DATA RECORDS START

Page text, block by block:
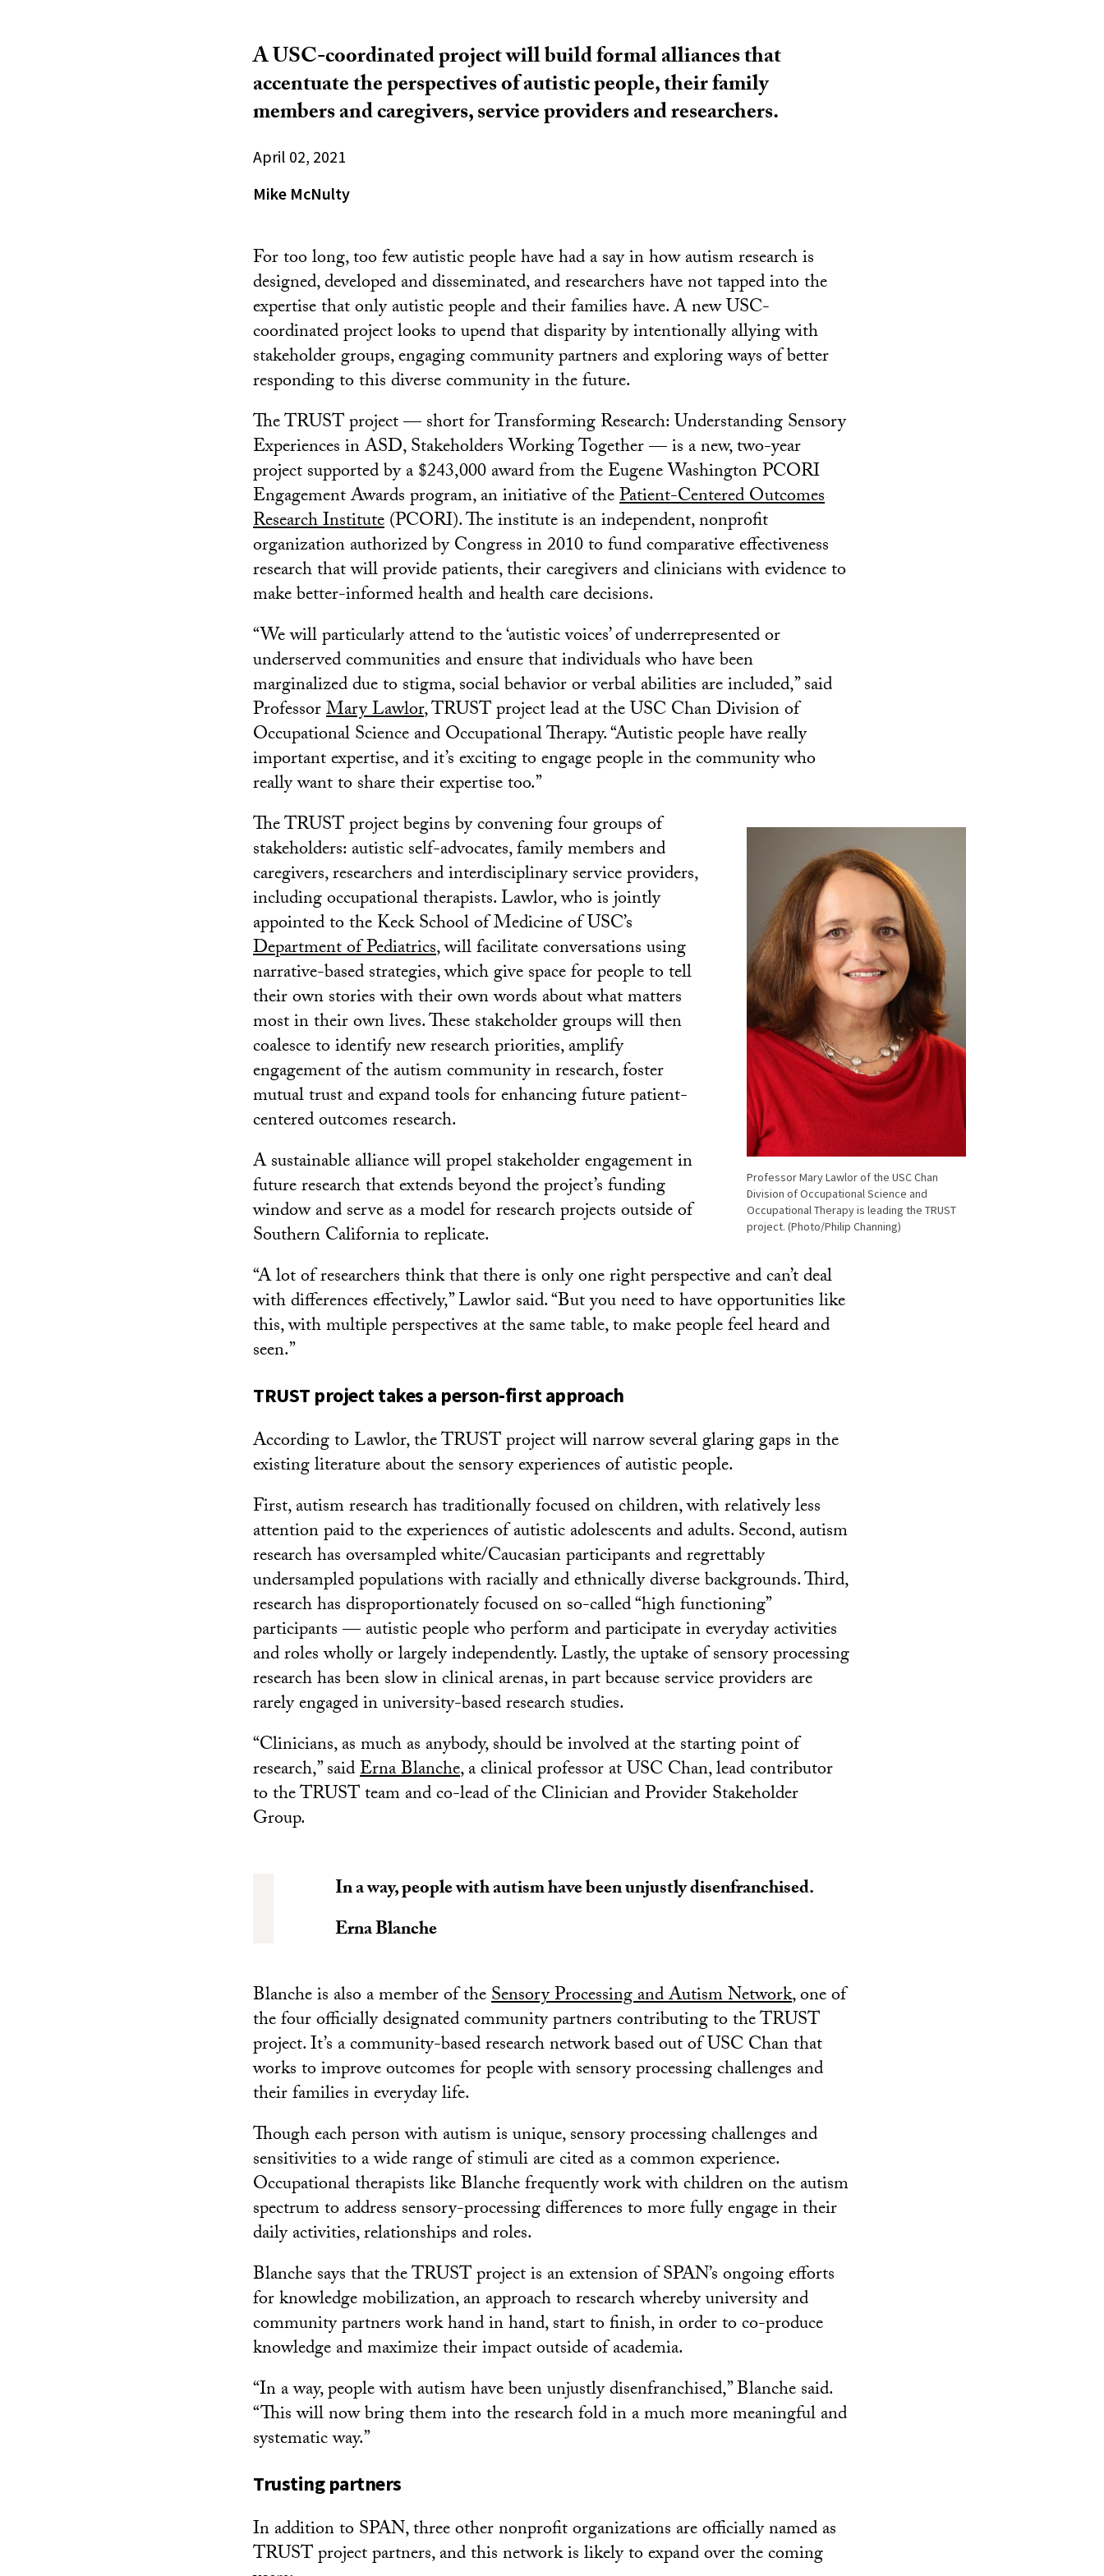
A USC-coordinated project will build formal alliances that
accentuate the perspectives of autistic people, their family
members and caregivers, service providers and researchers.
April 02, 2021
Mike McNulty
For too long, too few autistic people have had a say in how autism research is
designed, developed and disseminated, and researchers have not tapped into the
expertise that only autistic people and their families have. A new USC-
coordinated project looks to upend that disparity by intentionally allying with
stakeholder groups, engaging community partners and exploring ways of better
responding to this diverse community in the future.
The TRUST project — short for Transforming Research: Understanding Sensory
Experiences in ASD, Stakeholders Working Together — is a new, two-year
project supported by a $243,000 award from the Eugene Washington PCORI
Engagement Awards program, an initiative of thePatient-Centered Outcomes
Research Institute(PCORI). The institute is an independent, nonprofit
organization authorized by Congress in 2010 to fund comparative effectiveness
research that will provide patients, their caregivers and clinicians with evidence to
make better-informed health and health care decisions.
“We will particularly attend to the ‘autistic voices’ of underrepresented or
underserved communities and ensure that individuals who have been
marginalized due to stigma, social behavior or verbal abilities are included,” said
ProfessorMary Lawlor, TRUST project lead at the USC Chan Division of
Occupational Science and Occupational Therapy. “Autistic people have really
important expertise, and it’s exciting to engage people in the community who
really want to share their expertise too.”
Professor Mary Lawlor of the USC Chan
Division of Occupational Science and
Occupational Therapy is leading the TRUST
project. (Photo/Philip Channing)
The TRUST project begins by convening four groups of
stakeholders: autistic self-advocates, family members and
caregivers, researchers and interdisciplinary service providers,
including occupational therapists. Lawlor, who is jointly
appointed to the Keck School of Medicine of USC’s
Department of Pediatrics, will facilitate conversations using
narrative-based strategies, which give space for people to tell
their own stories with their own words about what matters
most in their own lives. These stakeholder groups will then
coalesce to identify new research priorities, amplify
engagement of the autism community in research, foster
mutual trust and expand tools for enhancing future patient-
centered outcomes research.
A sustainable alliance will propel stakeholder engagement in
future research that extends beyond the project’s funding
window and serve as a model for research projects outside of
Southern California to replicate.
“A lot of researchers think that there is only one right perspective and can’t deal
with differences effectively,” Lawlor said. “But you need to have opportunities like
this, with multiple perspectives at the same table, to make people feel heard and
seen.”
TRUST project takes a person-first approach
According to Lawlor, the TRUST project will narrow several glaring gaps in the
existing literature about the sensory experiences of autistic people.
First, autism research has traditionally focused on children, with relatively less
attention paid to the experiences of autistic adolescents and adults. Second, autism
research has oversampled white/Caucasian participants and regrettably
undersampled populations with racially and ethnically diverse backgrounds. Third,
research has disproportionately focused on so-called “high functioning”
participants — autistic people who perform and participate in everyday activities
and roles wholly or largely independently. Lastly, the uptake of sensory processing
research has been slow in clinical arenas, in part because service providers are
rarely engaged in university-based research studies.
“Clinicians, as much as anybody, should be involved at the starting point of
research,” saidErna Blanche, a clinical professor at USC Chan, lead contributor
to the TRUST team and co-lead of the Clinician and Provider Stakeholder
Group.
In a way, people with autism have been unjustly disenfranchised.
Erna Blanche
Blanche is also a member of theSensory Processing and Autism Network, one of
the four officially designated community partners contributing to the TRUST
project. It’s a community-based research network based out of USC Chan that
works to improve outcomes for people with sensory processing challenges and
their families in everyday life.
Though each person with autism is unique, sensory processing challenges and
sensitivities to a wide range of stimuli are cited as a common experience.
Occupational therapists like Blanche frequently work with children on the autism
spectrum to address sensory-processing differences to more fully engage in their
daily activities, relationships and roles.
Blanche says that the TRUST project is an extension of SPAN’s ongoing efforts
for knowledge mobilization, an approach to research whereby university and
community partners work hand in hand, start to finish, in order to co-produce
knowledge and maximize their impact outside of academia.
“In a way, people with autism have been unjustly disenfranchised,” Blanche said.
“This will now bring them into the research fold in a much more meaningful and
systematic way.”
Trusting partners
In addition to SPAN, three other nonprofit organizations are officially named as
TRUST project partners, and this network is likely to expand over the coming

DATA RECORDS END

ACTIVITY — Identify the lines in the entries above that contain "expand", then copy them out.

REPLY —
mutual trust and expand tools for enhancing future patient-
TRUST project partners, and this network is likely to expand over the coming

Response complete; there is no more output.